_YOUR OBJECTIVE_:
Reproduce every record below exactly as written, leaving out any pictures.
========
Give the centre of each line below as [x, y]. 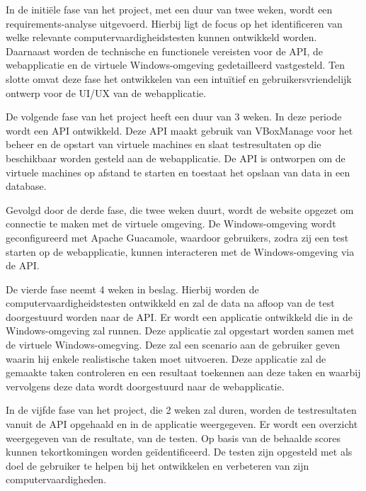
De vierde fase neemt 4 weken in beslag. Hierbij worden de [132, 289]
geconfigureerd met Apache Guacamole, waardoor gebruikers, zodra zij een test [177, 237]
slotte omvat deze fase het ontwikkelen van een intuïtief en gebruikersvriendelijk [179, 78]
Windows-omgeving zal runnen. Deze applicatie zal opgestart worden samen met [180, 331]
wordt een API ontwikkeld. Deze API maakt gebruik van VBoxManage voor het [179, 130]
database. [26, 186]
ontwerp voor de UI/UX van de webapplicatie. [106, 92]
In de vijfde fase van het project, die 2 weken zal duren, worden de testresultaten [181, 410]
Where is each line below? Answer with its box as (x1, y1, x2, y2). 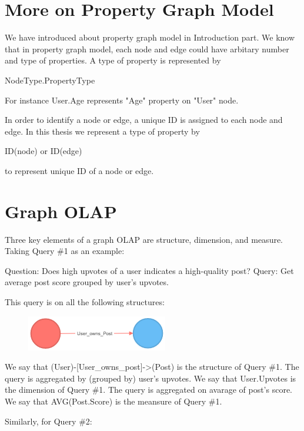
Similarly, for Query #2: (5, 415, 92, 427)
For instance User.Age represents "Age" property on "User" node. (5, 93, 239, 106)
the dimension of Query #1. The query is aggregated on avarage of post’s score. (5, 383, 292, 396)
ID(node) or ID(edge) (5, 145, 82, 157)
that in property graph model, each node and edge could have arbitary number (5, 42, 289, 55)
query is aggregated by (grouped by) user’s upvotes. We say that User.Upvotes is (5, 372, 296, 384)
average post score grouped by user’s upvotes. (5, 276, 169, 288)
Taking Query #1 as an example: (5, 245, 125, 257)
========
_WORKED SOLUTION_:
Give the centre of each line below as [x, y]. 
De vierde fase neemt 4 weken in beslag. Hierbij worden de [132, 289]
geconfigureerd met Apache Guacamole, waardoor gebruikers, zodra zij een test [177, 237]
slotte omvat deze fase het ontwikkelen van een intuïtief en gebruikersvriendelijk [179, 78]
Windows-omgeving zal runnen. Deze applicatie zal opgestart worden samen met [180, 331]
wordt een API ontwikkeld. Deze API maakt gebruik van VBoxManage voor het [179, 130]
database. [26, 186]
ontwerp voor de UI/UX van de webapplicatie. [106, 92]
In de vijfde fase van het project, die 2 weken zal duren, worden de testresultaten [181, 410]
Where is each line below? Answer with its box as (x1, y1, x2, y2). 
Similarly, for Query #2: (5, 415, 92, 427)
For instance User.Age represents "Age" property on "User" node. (5, 93, 239, 106)
the dimension of Query #1. The query is aggregated on avarage of post’s score. (5, 383, 292, 396)
ID(node) or ID(edge) (5, 145, 82, 157)
that in property graph model, each node and edge could have arbitary number (5, 42, 289, 55)
query is aggregated by (grouped by) user’s upvotes. We say that User.Upvotes is (5, 372, 296, 384)
average post score grouped by user’s upvotes. (5, 276, 169, 288)
Taking Query #1 as an example: (5, 245, 125, 257)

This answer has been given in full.